++++ Material provided

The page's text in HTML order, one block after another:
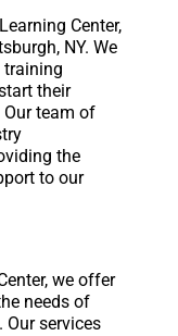
Center,
NY. We
training
their
Our team of
the
to our
we offer
needs of
services
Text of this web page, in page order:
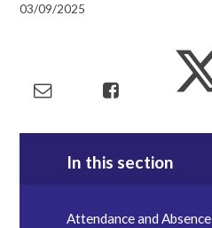
03/09/2025
In this section
Attendance and Absence

++++++++

What the task requires :: Set down every record above exactly as it stands, but skip the pictures.

Written response ::
The page's text in HTML order, one block after another:
Center,
NY. We
training
their
Our team of
the
to our
we offer
needs of
services
Text of this web page, in page order:
03/09/2025
In this section
Attendance and Absence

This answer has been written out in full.